# My Momin... Cream British Shorthair.. My Love!



## MominsMummy (Jun 14, 2012)

Hi everyone... my name is Saf and i am a first time cat owner 

My munchkin is called Momin... Just wanted to share his pics!


----------



## JordanRose (Mar 10, 2012)

Ah, he is gorgeous!! Such a beautiful colour :001_wub: How old is he?


----------



## MominsMummy (Jun 14, 2012)

Hes 3 months!


----------



## JordanRose (Mar 10, 2012)

MominsMummy said:


> Hes 3 months!


Aww, he's at that really funny stage where they just never stop, then! :lol: I love them at that age :001_wub:


----------



## lymorelynn (Oct 4, 2008)

Such a gorgeous little man :001_wub: I love the photo you have chosen for your avatar  and his name is great - my younger sister was a great Moomin fan 
Welcome to PF and we look forward to hearing about Moomin as he grows up :yesnod:


----------



## jenny armour (Feb 28, 2010)

he's gorgeous, a real little teddy bear, i like his name as well


----------



## colliemerles (Nov 2, 2007)

_awww im in love :001_wub::001_wub:_


----------



## ChinaBlue (Feb 3, 2008)

A real sweetie.


----------



## Cazzer (Feb 1, 2010)

very cute!!!!


----------



## PetloverJo (Nov 4, 2011)

He's lovely, I like the colour cream isn't cream a varient of red and doesn't that mean trouble


----------



## MominsMummy (Jun 14, 2012)

lymorelynn said:


> Such a gorgeous little man :001_wub: I love the photo you have chosen for your avatar  and his name is great - my younger sister was a great Moomin fan
> Welcome to PF and we look forward to hearing about Moomin as he grows up :yesnod:


Its not moomin its pronounced Moh-min which means faithful believer in Arabic!

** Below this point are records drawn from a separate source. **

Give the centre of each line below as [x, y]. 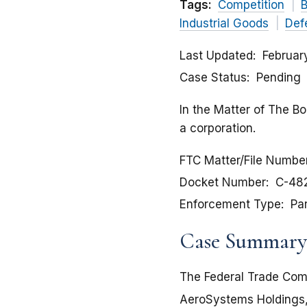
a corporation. [218, 128]
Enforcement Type [230, 205]
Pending [279, 78]
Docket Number [223, 183]
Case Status [213, 78]
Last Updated [216, 56]
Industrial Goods [224, 24]
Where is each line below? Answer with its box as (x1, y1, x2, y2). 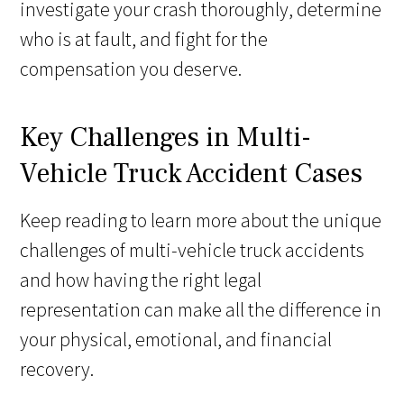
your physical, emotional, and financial (20, 326, 333, 352)
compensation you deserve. (20, 55, 243, 81)
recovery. (20, 355, 95, 381)
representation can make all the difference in (20, 296, 382, 322)
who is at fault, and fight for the (20, 25, 269, 51)
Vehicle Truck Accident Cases (20, 155, 363, 191)
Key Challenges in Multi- (20, 119, 312, 155)
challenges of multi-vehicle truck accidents (20, 236, 365, 262)
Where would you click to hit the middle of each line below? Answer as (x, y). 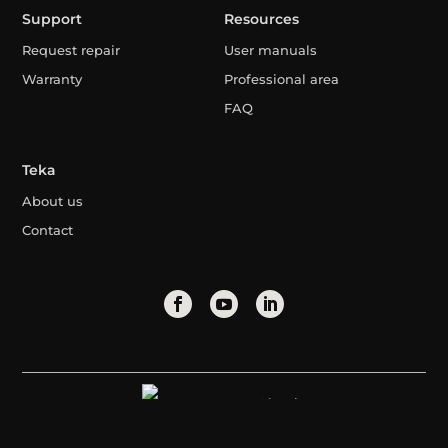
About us (53, 200)
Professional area (281, 78)
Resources (261, 18)
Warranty (52, 78)
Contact (48, 229)
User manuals (270, 49)
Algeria (282, 402)
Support (52, 18)
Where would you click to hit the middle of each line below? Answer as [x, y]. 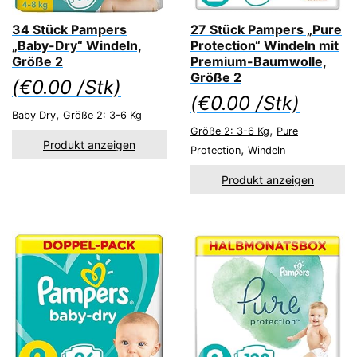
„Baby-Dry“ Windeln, [77, 45]
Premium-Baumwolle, [259, 61]
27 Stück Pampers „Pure [266, 29]
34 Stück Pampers [69, 29]
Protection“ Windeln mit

Its suits him down to the ground! Thank you for all the kind comments!

He's definitely trouble... A pain in the bottom but I love him regardless!


----------



## jenny armour (Feb 28, 2010)

PetloverJo said:


> He's lovely, I like the colour cream isn't cream a varient of red and doesn't that mean trouble


cream is the dilute of red


----------